Subadult - an animal that is not fully an adult. Any snail that is a juvenile and doesn’t meet the size requirement to be classified as an adult is considered a subadult.
Genetic drift - the change in the frequency of a gene variant (allele) in a population due to random sampling.
Gene flow - the transfer of alleles or genes from one population to another. Migration into or out of a population may be responsible for a marked change in allele frequencies (the proportion of members carrying a particular variant of a gene).
Hypotheses:
Our null hypothesis is: There will be no correlation between the different environment type and polymorph types.

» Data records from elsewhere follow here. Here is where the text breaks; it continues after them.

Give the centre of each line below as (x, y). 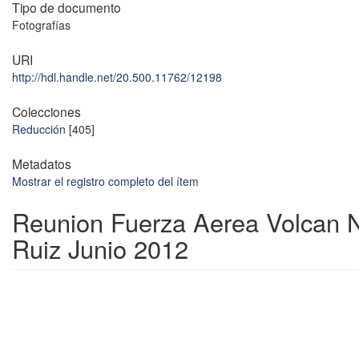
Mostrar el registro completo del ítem (105, 182)
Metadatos (42, 164)
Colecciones (46, 112)
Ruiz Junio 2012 (100, 249)
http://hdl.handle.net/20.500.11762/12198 (117, 77)
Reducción (39, 129)
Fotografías (41, 25)
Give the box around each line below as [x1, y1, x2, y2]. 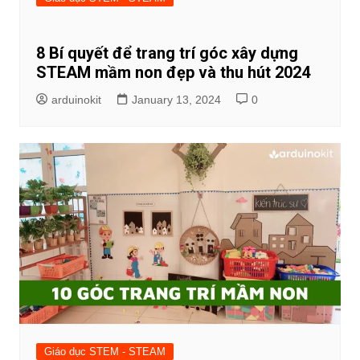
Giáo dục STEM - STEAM [43, 345, 166, 358]
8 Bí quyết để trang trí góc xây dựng [35, 43, 298, 63]
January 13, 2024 [131, 92, 221, 106]
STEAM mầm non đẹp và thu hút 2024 [35, 62, 310, 82]
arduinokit [51, 92, 101, 106]
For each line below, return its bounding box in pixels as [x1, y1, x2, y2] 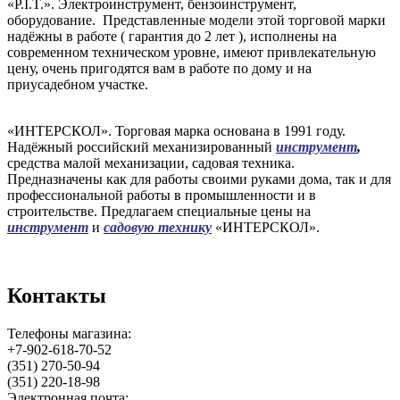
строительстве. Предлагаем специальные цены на [7, 203, 311, 219]
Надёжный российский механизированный [7, 138, 276, 154]
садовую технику [104, 219, 212, 235]
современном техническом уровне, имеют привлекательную [7, 44, 376, 60]
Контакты [7, 283, 106, 307]
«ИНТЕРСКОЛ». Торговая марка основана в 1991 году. [7, 122, 346, 138]
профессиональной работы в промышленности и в [7, 187, 316, 203]
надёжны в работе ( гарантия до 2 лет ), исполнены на [7, 28, 337, 44]
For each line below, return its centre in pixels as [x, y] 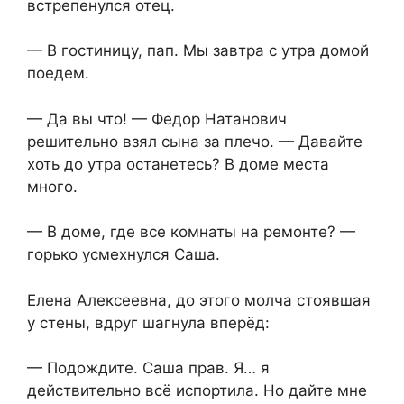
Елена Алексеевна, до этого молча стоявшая [199, 300]
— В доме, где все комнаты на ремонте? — [191, 232]
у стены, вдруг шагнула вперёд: [148, 322]
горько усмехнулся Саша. [124, 255]
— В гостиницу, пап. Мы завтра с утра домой [198, 51]
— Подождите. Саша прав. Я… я [148, 368]
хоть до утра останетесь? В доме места [178, 164]
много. [52, 186]
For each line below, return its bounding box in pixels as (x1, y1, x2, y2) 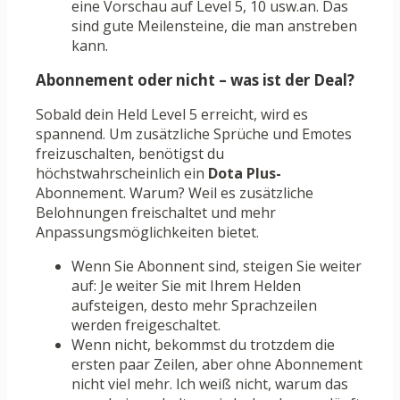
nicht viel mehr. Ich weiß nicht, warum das (71, 374, 348, 395)
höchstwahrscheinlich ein (36, 163, 208, 184)
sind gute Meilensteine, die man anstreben (71, 16, 357, 37)
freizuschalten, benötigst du (36, 144, 224, 164)
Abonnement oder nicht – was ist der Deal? (36, 70, 354, 91)
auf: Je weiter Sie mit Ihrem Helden (71, 276, 301, 296)
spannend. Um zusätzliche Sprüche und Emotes (36, 124, 352, 145)
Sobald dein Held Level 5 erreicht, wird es (36, 104, 308, 125)
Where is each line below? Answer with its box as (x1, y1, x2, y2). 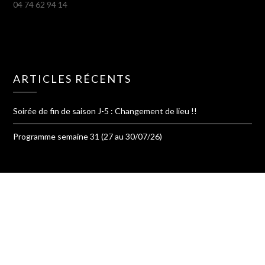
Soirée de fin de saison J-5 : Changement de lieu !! (13, 106, 198, 117)
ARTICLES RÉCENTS (13, 72, 132, 86)
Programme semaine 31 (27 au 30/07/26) (13, 131, 163, 142)
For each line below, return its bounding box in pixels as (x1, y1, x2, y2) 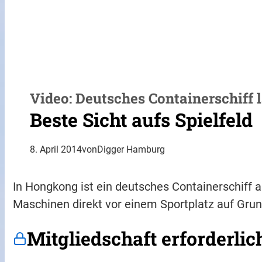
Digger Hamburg (97, 143, 166, 155)
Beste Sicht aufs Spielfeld (30, 106, 253, 132)
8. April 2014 (30, 143, 82, 155)
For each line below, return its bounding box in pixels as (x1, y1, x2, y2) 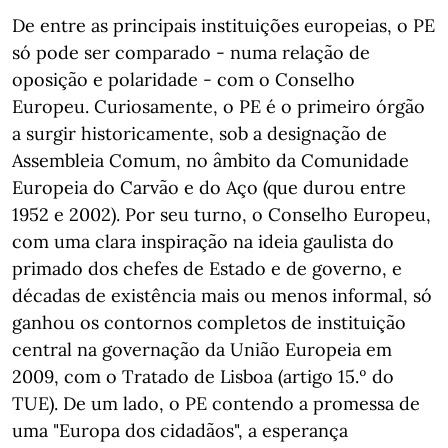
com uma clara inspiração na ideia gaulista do (12, 230, 394, 253)
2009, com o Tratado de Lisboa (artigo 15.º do (12, 365, 394, 388)
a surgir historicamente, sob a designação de (12, 122, 387, 145)
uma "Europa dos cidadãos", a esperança (12, 419, 348, 442)
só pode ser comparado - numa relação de (12, 41, 370, 64)
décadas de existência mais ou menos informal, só (12, 284, 432, 307)
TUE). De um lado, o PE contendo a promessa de (12, 392, 420, 415)
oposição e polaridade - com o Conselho (12, 68, 355, 91)
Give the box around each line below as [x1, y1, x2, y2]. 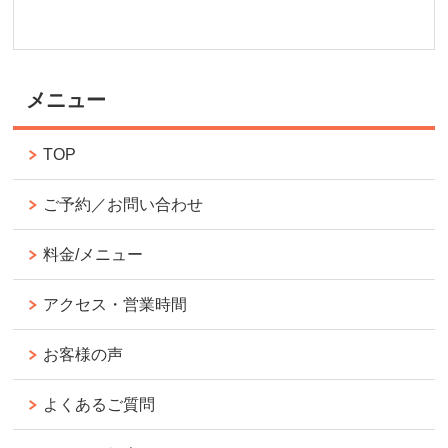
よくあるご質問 [43, 396, 156, 414]
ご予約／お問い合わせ [43, 196, 204, 214]
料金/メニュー [43, 246, 144, 264]
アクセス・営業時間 [43, 296, 188, 314]
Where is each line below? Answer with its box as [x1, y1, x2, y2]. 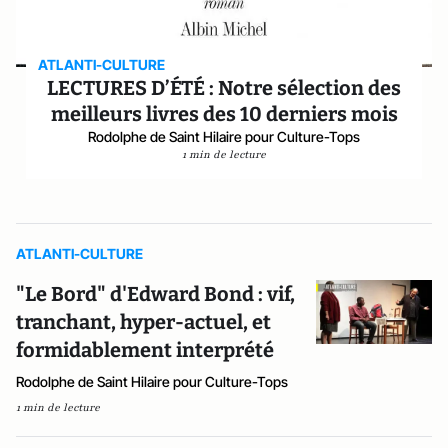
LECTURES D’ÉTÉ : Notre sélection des [47, 75, 401, 100]
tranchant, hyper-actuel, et [16, 309, 271, 334]
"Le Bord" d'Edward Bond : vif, [16, 281, 295, 306]
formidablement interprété [16, 337, 274, 362]
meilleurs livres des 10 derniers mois [50, 101, 398, 126]
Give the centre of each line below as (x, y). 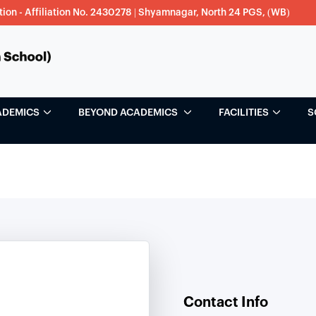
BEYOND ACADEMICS (129, 113)
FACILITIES (244, 113)
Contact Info (226, 302)
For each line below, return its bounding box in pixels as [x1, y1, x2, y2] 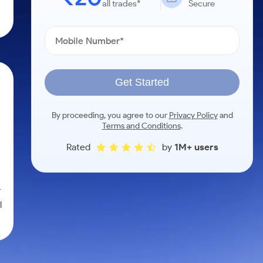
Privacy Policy [168, 110, 218, 120]
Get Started [115, 76, 169, 88]
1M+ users [174, 141, 218, 153]
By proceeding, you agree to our [51, 110, 169, 120]
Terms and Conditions [102, 121, 181, 131]
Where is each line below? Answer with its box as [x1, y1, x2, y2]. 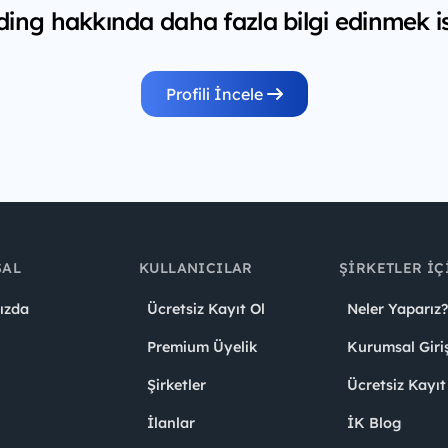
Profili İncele [165, 83, 267, 104]
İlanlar [147, 413, 195, 432]
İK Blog [347, 413, 401, 432]
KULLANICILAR [139, 258, 253, 277]
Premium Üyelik [147, 337, 257, 356]
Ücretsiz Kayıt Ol [147, 299, 265, 318]
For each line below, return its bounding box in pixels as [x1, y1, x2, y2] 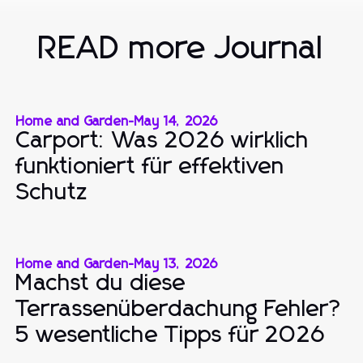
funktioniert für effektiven [16, 155, 284, 178]
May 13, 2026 [135, 257, 219, 271]
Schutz [16, 181, 88, 204]
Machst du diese [16, 271, 186, 295]
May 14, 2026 [135, 114, 219, 128]
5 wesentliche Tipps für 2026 [16, 323, 326, 347]
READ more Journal [39, 32, 324, 65]
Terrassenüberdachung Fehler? [16, 297, 343, 321]
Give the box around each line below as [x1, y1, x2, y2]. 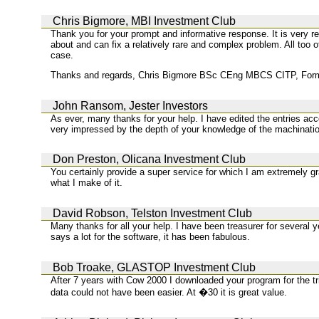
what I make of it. [51, 177, 123, 189]
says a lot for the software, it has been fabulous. [51, 231, 251, 243]
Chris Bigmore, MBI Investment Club [53, 14, 236, 27]
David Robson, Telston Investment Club [53, 207, 252, 220]
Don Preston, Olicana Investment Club [53, 153, 246, 166]
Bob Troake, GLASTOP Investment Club [53, 261, 256, 273]
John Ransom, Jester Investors [53, 99, 208, 112]
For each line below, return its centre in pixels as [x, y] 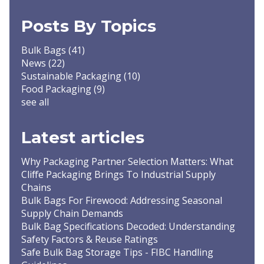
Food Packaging [57, 89]
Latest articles [83, 137]
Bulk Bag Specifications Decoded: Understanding [128, 226]
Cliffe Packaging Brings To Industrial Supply [118, 174]
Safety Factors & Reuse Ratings [90, 239]
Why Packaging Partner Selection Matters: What [127, 161]
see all [35, 102]
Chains [36, 187]
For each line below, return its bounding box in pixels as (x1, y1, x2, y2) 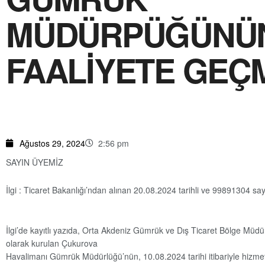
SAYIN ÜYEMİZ (6, 156, 63, 169)
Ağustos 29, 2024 (19, 137, 85, 150)
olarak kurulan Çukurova (6, 237, 98, 250)
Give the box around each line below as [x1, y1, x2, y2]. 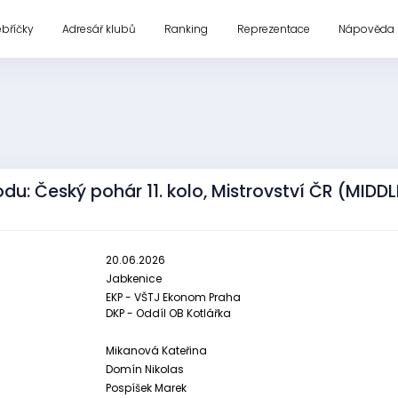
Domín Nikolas [106, 362, 184, 377]
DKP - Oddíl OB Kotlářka [106, 306, 231, 321]
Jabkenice [106, 271, 162, 286]
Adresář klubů [61, 20, 136, 36]
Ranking [164, 20, 209, 36]
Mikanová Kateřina [106, 343, 207, 358]
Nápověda [338, 20, 395, 36]
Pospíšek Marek [106, 380, 187, 395]
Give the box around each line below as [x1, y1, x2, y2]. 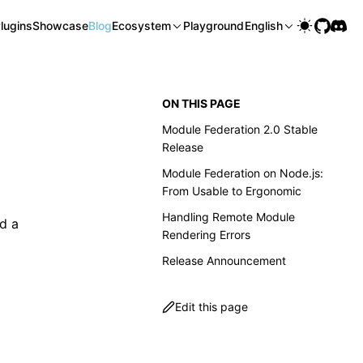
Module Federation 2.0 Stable [162, 122, 318, 136]
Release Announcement [162, 254, 286, 267]
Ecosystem [112, 19, 171, 32]
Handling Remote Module [162, 210, 295, 224]
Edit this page [175, 300, 248, 314]
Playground [183, 19, 244, 32]
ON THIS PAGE [162, 96, 241, 110]
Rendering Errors [162, 228, 250, 241]
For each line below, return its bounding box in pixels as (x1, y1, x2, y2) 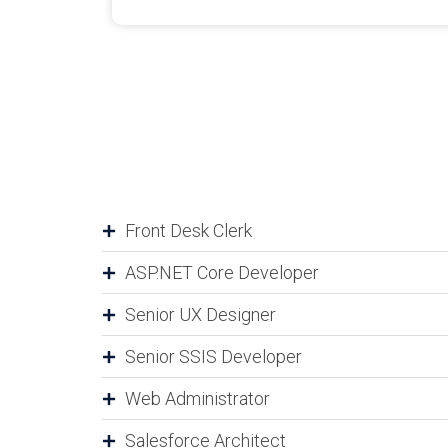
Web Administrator (124, 388, 270, 410)
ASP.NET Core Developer (124, 262, 319, 284)
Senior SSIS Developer (124, 346, 302, 368)
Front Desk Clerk (124, 220, 252, 242)
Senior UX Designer (124, 304, 276, 326)
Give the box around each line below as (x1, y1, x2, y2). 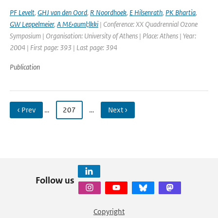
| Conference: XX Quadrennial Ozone (98, 19, 198, 29)
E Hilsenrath (129, 8, 163, 17)
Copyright (93, 207, 125, 216)
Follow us (35, 174, 74, 186)
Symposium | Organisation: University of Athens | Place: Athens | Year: (10, 31, 196, 40)
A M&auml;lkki (57, 19, 98, 29)
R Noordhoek (90, 8, 127, 17)
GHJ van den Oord (37, 8, 87, 17)
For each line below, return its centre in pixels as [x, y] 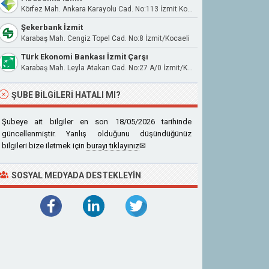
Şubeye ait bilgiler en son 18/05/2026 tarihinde [97, 122]
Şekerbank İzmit [52, 27]
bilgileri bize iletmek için [44, 146]
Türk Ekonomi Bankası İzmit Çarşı [85, 57]
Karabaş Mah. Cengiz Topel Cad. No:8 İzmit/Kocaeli [105, 38]
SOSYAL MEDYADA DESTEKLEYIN [76, 175]
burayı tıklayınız [113, 146]
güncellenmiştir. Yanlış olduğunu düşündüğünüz [97, 134]
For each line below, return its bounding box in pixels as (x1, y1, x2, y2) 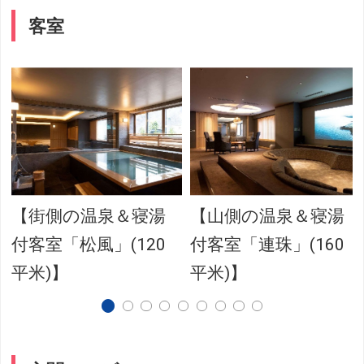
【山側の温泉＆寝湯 (190, 206, 345, 226)
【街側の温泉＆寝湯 (11, 206, 167, 226)
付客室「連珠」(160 (190, 234, 345, 254)
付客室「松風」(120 (11, 234, 167, 254)
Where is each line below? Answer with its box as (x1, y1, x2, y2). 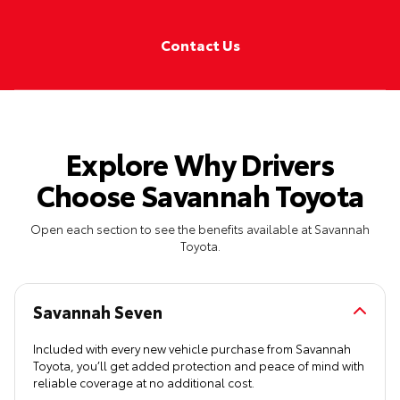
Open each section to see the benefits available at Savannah (30, 221, 370, 237)
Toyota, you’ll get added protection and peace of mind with (33, 356, 364, 373)
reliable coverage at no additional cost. (33, 373, 254, 390)
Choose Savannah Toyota (36, 174, 364, 215)
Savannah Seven (33, 299, 162, 323)
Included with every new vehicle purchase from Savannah (33, 339, 351, 356)
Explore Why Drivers (66, 143, 334, 184)
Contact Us (160, 34, 240, 55)
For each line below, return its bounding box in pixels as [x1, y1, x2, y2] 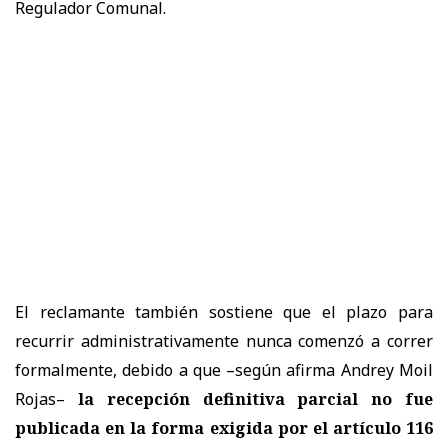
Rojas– [15, 387, 78, 410]
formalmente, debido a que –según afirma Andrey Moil [15, 358, 433, 381]
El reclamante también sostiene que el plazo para [15, 300, 433, 323]
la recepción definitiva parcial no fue [77, 387, 434, 410]
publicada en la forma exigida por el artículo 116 [15, 416, 433, 439]
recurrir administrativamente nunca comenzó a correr [15, 329, 433, 352]
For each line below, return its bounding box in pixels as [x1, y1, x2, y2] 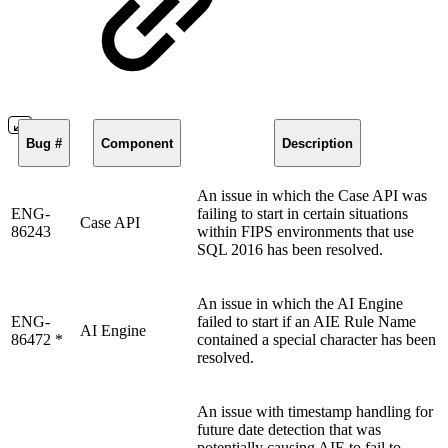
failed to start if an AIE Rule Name [197, 313, 416, 331]
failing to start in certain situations [197, 205, 408, 223]
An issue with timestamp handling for [197, 403, 433, 421]
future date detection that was [197, 421, 381, 439]
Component [100, 135, 173, 151]
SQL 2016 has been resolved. [197, 241, 383, 259]
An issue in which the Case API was [197, 187, 427, 205]
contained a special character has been [197, 331, 436, 349]
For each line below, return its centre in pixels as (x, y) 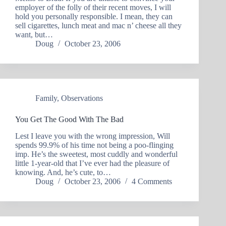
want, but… (34, 35)
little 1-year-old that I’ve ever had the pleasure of (92, 163)
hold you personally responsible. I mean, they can (94, 17)
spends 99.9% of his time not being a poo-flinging (94, 145)
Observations (82, 98)
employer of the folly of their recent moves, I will (93, 8)
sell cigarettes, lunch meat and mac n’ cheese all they (98, 26)
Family (46, 98)
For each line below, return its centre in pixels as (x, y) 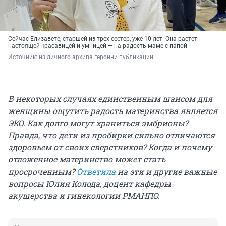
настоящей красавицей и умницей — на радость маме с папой (98, 46)
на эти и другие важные (166, 171)
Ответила (96, 171)
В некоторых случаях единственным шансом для (110, 98)
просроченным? (42, 171)
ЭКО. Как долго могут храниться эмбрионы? (98, 123)
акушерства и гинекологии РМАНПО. (84, 195)
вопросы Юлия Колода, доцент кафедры (90, 183)
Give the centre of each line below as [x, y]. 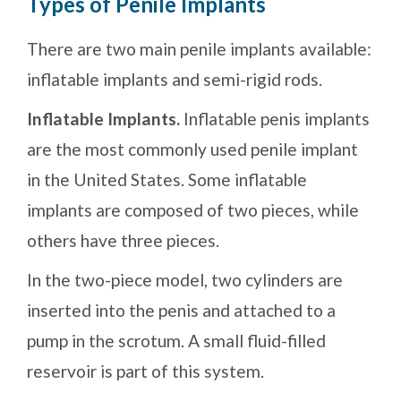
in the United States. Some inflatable [167, 180]
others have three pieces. [123, 241]
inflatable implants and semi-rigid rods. [175, 80]
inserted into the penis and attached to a [181, 311]
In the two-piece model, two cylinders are [185, 280]
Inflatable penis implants [275, 119]
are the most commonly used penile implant [192, 149]
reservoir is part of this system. [145, 371]
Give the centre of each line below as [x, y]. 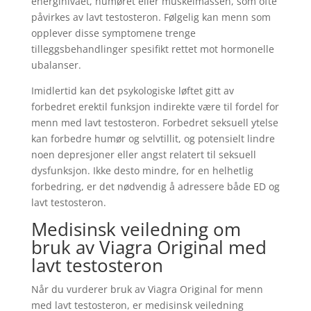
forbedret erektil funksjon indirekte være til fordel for [155, 107]
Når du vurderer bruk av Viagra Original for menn [147, 289]
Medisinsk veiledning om [136, 229]
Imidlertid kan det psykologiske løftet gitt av [132, 91]
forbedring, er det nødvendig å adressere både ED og [155, 186]
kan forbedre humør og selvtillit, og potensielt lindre [153, 138]
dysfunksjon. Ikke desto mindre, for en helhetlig [142, 170]
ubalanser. [56, 65]
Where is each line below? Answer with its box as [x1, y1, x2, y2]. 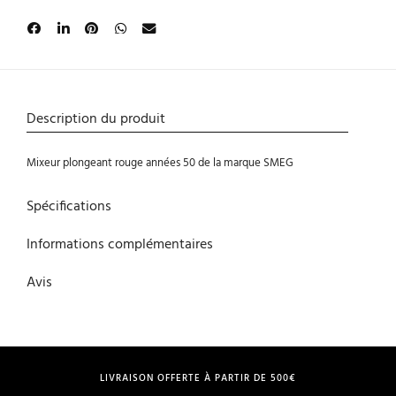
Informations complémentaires [27, 233, 213, 257]
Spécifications [27, 195, 111, 219]
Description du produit [27, 108, 165, 132]
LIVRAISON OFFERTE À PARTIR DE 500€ [100, 370, 296, 387]
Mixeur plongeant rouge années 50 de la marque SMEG [27, 154, 293, 173]
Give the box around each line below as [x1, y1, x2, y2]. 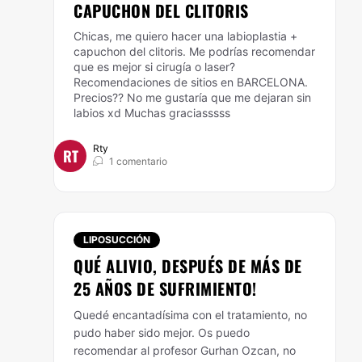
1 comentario [109, 155, 167, 167]
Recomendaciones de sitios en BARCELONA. [74, 75, 308, 89]
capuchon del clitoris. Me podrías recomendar [74, 44, 315, 58]
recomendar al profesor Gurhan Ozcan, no [74, 343, 296, 357]
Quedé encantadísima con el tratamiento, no [74, 308, 307, 322]
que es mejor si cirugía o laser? [74, 60, 235, 74]
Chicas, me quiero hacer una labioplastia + [74, 29, 297, 43]
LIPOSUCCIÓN [83, 234, 150, 246]
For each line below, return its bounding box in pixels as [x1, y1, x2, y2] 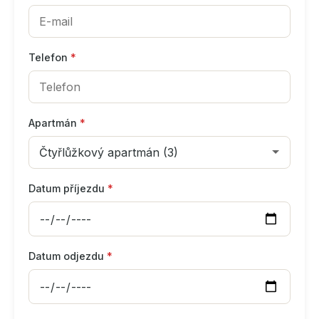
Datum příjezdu [28, 182, 108, 194]
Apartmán [28, 117, 80, 129]
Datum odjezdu [28, 250, 107, 263]
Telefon [28, 51, 70, 63]

With the alternative being: There will be a correlation between different environment types and different polymorph types.
Reasoning:
As we are solely looking at distribution of snail polymorphisms between different environments, we are not testing for cause and effect - making testing
in the same environment multiple times less relevant. To reduce variables we are keeping our sampling locations on the same altitude along
a single transect. Our peripheral spots are completely within the given environment (forest and bush) with the following locations being just at
the periphery of this environment. The centre two are in between, completely outside of each environment, in grassland. This will construct a
gradient of samples between two separate locations.
Our original sample designs were as follows:
Sample Design 1.
Sample Design 2.
Reason for changes made
We felt there was not enough replication in the original design and it is not representative of the area as a whole, it leaves too much open
to chance as it covered only a small area of the habitat. Our original model would provide a more "in depth" view of the gradient of gene flow
as the sampling sites on the periphery and within each Wood and Bush area. We feel limited by the small number of sites that we will be able to
sample from in the time given so we have chosen to sample at a constant altitude across the entire area with replication in all three habitat types.
Sample Design 3.
Reason for changes made
First we decided to reduce the number of variables by only sampling 2 habitats and increasing repetition of the conditions of the measurements.
We hoped our investigation could compare phenotypes, grass samples are near forest samples, to investigate gene flow prevalence across the habitats.
Repetition of these conditions x3.
Justifying the method
Our method was to collect samples in two different habitats at sites which were close to each other where gene flow is possible. We did this because
we wanted to investigate the distribution across two different habitats to assess the possibility of gene flow having a considerable effect on the distribution
of polymorphisms. We replicated the samples three times for each habitat to produce a more representative sample size and reduce experimental error.